Shannon has been a pet lover all her life and a dog trainer for over 20 years. She has spent her life observing, caring for and training animals of all kinds. She has worked in the Bird Department at Marine World Africa USA, and worked as an handler and trainer for an African Serval Cat at Safari West, a private zoo in Santa Rosa, California. She has participated in behavior studies including observations of bald eagles and addax antelope through the San Francisco Zoo and Safari West.

Her education includes a Biology Degree, specializing in Zoology from Sonoma State. She is a Registered Veterinary Technician, Certified Professional Dog Trainer (Knowledge Assessed), a Karen Pryor Academy Certified Training Partner, a member of the Association of Pet Dog Trainers and a member of the International Association of Animal Behavior Consultants.

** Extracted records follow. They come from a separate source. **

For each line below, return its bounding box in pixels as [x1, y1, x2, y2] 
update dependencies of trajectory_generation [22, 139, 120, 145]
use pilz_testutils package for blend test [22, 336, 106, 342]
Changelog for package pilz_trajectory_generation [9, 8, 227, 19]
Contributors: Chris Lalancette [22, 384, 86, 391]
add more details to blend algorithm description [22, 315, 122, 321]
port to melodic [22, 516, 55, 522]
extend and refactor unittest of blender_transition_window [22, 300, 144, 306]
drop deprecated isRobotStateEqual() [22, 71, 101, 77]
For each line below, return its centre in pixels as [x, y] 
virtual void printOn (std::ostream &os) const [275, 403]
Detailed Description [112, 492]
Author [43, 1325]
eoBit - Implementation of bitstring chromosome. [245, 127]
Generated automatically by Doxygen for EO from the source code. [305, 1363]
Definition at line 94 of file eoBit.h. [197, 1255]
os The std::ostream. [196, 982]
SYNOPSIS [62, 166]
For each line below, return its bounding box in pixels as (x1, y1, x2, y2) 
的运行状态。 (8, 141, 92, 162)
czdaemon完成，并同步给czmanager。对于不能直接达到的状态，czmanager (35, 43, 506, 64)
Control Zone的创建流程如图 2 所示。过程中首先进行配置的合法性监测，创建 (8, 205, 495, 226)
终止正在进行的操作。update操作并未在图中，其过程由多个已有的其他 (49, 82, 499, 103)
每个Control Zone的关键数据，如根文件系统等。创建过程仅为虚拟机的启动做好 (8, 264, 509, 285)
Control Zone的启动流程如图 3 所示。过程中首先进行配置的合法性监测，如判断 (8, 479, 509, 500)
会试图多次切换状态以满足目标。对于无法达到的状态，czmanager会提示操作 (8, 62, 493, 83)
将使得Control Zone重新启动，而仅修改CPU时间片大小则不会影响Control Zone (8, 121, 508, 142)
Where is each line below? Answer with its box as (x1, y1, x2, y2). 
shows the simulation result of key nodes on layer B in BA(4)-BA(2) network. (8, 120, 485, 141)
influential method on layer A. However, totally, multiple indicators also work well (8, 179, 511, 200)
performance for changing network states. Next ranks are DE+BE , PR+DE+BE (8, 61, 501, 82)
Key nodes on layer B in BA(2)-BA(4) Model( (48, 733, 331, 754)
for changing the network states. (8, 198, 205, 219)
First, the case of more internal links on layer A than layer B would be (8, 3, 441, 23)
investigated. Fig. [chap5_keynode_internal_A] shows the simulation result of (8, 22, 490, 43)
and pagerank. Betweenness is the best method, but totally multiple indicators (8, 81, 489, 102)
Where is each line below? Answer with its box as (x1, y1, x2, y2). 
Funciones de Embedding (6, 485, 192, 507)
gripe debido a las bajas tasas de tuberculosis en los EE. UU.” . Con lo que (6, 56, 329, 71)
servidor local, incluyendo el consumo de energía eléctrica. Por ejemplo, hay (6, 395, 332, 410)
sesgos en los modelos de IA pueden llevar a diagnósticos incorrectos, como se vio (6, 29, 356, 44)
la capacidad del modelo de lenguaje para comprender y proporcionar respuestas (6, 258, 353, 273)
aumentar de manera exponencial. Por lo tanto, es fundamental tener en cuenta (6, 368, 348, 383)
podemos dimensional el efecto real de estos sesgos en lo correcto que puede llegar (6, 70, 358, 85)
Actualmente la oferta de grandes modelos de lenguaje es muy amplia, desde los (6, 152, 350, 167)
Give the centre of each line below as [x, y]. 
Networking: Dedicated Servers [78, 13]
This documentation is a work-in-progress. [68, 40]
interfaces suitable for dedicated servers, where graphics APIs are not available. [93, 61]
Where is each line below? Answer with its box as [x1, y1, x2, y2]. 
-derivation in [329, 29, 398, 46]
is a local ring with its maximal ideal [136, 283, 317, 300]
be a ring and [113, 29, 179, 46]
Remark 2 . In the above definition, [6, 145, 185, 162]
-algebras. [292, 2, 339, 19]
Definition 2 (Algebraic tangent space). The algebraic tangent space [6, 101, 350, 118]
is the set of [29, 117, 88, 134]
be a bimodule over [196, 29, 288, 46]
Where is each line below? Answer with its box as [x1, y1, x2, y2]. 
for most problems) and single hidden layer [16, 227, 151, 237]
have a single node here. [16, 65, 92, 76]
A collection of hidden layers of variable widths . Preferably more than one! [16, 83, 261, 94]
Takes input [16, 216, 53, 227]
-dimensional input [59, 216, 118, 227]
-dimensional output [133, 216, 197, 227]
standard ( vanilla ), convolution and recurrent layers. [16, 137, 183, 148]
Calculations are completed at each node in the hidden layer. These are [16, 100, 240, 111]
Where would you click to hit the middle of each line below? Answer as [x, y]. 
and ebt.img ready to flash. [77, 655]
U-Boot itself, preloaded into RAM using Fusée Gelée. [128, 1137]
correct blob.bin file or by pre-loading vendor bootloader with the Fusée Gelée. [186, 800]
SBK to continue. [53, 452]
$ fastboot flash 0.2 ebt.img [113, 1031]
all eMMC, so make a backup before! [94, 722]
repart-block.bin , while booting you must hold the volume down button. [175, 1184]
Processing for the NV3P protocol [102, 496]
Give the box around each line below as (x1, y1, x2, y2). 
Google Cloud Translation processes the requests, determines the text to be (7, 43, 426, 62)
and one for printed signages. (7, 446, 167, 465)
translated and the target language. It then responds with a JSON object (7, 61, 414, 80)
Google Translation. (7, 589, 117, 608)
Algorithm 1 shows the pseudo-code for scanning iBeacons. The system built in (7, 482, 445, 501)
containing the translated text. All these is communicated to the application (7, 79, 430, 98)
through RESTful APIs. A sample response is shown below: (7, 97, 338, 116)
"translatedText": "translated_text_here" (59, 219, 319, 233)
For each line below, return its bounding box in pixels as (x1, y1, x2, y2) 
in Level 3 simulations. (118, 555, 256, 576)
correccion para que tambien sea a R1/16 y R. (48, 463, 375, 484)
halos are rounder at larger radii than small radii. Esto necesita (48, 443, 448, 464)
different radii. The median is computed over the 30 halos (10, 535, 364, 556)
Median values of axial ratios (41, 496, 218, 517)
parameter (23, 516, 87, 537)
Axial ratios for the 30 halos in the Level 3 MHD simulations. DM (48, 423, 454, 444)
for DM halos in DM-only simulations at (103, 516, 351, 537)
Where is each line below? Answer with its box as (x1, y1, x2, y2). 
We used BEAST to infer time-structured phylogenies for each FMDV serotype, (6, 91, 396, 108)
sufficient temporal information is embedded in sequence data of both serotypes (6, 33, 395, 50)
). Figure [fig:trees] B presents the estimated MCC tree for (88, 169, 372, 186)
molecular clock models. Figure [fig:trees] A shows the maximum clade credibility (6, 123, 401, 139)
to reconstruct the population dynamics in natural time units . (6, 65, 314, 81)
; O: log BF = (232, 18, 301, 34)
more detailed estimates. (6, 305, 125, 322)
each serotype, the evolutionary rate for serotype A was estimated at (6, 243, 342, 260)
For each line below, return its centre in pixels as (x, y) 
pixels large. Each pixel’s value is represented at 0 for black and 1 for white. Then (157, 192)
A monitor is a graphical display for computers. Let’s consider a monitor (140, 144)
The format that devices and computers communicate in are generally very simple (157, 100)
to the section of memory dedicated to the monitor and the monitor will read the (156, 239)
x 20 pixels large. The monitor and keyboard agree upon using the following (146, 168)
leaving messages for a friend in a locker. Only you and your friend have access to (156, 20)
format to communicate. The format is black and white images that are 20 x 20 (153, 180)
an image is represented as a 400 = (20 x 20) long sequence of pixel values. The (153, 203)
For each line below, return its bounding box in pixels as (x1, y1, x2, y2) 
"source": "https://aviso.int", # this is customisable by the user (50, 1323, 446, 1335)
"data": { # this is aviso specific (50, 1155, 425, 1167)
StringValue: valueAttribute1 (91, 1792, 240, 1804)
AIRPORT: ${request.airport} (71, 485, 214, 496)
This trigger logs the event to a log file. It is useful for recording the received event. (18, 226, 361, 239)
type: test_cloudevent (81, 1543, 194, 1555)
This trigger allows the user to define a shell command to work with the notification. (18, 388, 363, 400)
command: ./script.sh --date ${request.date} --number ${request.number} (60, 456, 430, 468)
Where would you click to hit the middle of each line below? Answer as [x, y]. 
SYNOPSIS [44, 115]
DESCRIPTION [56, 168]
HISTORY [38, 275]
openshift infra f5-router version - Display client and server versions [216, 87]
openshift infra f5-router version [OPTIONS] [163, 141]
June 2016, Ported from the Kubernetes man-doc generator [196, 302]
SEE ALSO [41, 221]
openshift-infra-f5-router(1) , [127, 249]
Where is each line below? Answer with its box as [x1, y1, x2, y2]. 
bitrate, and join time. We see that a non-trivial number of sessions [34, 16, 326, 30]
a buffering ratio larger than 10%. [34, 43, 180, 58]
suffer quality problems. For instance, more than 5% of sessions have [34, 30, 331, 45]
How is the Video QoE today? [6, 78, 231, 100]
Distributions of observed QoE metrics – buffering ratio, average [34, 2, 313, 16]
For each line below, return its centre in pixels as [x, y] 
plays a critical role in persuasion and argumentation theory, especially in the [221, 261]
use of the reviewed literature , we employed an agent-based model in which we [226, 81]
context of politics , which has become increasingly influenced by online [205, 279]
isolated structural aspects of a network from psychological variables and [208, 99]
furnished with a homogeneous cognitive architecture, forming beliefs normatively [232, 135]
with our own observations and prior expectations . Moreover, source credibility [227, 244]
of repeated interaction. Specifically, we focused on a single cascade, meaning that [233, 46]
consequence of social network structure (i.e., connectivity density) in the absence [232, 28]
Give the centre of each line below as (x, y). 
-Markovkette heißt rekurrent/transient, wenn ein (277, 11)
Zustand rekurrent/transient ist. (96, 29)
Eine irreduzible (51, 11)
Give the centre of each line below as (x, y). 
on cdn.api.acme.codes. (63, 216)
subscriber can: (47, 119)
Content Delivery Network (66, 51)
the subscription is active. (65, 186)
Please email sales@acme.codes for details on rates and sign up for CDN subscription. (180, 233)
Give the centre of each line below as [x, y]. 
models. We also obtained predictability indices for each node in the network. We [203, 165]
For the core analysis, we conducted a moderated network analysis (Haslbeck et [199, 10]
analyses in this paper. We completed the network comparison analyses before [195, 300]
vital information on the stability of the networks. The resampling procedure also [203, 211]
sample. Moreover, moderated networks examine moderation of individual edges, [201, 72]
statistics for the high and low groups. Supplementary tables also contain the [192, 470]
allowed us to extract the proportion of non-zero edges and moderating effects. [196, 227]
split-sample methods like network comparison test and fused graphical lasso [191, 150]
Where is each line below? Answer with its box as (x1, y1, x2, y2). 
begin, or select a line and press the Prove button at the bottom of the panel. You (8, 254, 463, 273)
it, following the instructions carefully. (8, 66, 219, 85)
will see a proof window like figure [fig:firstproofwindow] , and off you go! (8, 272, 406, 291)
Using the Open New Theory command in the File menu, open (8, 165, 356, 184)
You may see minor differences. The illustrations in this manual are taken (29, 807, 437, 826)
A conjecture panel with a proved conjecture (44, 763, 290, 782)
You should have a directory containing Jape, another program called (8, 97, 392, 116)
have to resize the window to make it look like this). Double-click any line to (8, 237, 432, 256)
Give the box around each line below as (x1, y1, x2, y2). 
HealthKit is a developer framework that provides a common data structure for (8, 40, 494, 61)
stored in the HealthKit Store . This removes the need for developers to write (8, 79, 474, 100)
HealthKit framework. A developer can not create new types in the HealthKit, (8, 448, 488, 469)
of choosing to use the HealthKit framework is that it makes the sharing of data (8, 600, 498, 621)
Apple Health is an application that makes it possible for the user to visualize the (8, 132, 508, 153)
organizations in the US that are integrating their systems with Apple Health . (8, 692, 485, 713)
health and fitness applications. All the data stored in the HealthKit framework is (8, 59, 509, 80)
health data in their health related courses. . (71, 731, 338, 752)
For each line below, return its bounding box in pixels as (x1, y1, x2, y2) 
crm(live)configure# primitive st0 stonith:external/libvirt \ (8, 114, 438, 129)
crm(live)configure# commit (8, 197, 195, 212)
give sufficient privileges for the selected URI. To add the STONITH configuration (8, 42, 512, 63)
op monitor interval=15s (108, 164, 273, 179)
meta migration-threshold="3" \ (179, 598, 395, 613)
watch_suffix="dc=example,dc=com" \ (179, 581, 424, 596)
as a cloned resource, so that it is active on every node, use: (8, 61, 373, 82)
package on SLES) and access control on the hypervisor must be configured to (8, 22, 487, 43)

Shannon is currently serving as President for the Society of Veterinary Behavior Technicians.

Shannon’s dog training philosophy revolves around force free, positive reinforcement, however, her ultimate goal is for healthy happy relationship between pets and their people. Diet, exercise, environment and training all play a significant role in achieving this goal.

Shannon is currently the owner of Ventura Pet Wellness and Dog Training Center in Ventura, CA where she works with anxious and fearful dogs privately as well as teaching agility classes (Venturapetwellness.com). Shannon has also started a training website called Truly Force Free Animal Training (trulyforcefree.com).